There were a few Pilgrims who had criminal records, but they weren't the religious ones.
Pilgrims did not all wear black and white clothing with big buckles. Buckles wouldn't come into fashion for many years, and Pilgrims often wore "red, earthy greens, browns, blues, violets and grays, in addition to black and white."
The feast included venison, fish, waterfowl and yes, turkey, but there were no potatoes or yams. The Pilgrims did not have whipped cream, but in any case they wouldn't have had pumpkin pie on which to put it, though they may have had pumpkin pudding.
And though they may not have eaten it during that first celebration, the Pilgrims "were also known to have occasionally eaten eagles (which "tasted like mutton," according to Edward Winslow in 1623). Definitely un-American.
The Pilgrims didn't displace any Indians, because the tribe that had occupied the land that became Plymouth, the Patuxet tribe, died out. They died a few years before the colony was established, apparently of smallpox contracted from Europeans who had mapped the coast.
Tisquantum (Squanto), who was a Patuxet, survived because he'd been sold into slavery in Spain and was not returned to Plymouth until after his people had died.
It is true that Indians kept the Pilgrims from starving that first winter.
Now that you know some of the real story, you might want to check out Johnson's Web site for more detail.
Johnson says, "Anyone who takes the time to read William Bradford's widely available and semi-classic work, `Of Plymouth Plantation,' realizes that almost everything they are taught about the Pilgrims in school is inaccurate."
Those errors persist because the Pilgrims are not revisited in later education, so adults are stuck with a childhood version of the story.

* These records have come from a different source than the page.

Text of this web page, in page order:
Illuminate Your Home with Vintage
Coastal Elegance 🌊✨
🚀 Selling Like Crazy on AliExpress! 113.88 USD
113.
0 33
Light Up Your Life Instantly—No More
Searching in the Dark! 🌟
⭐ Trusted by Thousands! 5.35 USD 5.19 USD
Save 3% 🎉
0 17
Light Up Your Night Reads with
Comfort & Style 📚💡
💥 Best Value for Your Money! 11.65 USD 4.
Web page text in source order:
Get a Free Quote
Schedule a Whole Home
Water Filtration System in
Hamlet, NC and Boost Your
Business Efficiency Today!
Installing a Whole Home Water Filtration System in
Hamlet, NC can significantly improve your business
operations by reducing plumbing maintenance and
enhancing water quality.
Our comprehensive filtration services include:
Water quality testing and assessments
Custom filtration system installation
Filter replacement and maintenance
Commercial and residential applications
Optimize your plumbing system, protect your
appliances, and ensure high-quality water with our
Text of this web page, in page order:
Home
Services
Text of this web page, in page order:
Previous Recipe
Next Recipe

"I have no problems with symbolic representations, so long as the symbolism is recognized as such and not misinterpreted as a factual representation," Johnson says.
I asked how he plans to spend this day, and he said his research will have no effect on his plans. "I plan to spend my Thanksgiving just like most everyone else, with my family at a table with some turkey!"
Jerry Large's column appears Sundays and Thursdays in the Scene section of The Seattle Times. You can reach him c/o The Times, P.O. Box 70, Seattle, WA 98111. Phone: 206-464-3346. Fax: 206-464-2261. E-mail: jlarge@seattletimes.com.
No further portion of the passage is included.